"Sacrilege! sacrilege!" cried the crowd of listeners; "blasphemy and heresy!——"

"All of which assuredly require the most severe penalty your lordships can inflict—death at the stake!" and as the lord advocate sat down, pale and exhausted by his long harangue, and by the wild misanthropy of his desperate soul, the horror waxed strong in the hearts of his hearers.

"Holy Mary!" exclaimed the lord president, raising his hands and eyes to the oak ceiling, "can this woman, this being abandoned of God and of man, be a daughter of that gallant race, every chief of which has bled for Scotland and its king? Oh, what a wondrous—what a vast amount of sin is here!"

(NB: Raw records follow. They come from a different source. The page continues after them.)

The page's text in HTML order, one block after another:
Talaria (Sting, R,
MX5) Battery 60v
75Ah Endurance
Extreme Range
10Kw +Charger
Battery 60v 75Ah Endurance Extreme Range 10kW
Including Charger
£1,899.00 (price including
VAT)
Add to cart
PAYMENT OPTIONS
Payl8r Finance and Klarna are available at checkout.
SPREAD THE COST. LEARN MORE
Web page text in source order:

Master Robert Galbraith and Master Henry Spittal, the most able of the ten advocates, spoke in the defence of the accused long and ably, but all their arguments were overborne by the sophistry and eloquence of Redhall, and by the cloud of witnesses for the prosecution, which proceeded with such rapidity, that they were soon silenced, and sat down completely baffled. Then a long and anxious pause succeeded.

Father St. Bernard was in despair.

A senator now spoke; he was the rector of Ashkirk.

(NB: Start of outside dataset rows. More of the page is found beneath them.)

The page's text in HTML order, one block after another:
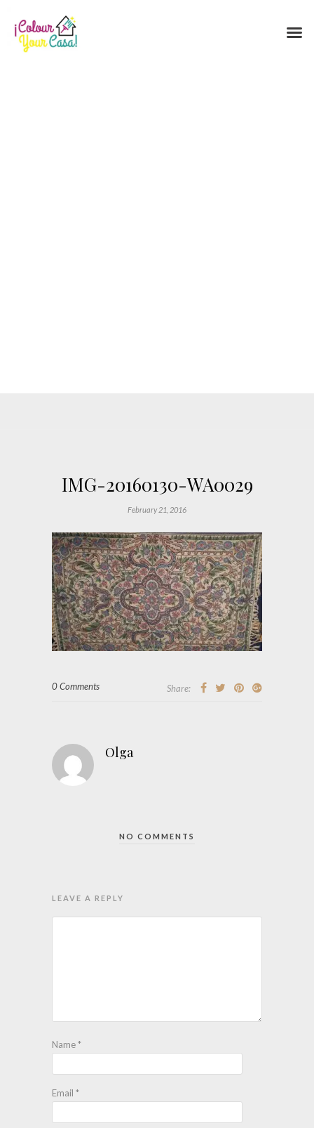
IMG-20160130-WA0029
February 21, 2016
0 Comments Share:
Olga
NO COMMENTS
LEAVE A REPLY
Name*
Email *

"My lords," said he, "in all that I have this day heard, there is much that perplexes me sorely; for it seemeth that the same faculties which were miracles when exercised by the saints, we style sorceries when assumed by others. St. Servan of Lochleven converted water into wine, and from the bosom of the arid earth a fountain sprang at the voice of St. Patrick. St. Baldred of the Bass used as a boat that rock which we may still see fixed in the sea near his island; the wooden altar of St. Bryde of Douglas sprouted and put forth leaves at her holy touch; the robe of St. Colme procured rain in Iona; and, in the winter time, St. Blaise could strike fire with his fingers——"

Here a stern glance from the Abbot Mylne cut him short, and he paused.

"The blessed saints of whom thou speakest, my lord, wrought those wonders by the aid of Heaven alone, and not by the agency of a black spirit. Of late, the devil hath frequently appeared at the preachings of the Reformers as a black cat, and why may he not appear elsewhere as a black boy?" said the president.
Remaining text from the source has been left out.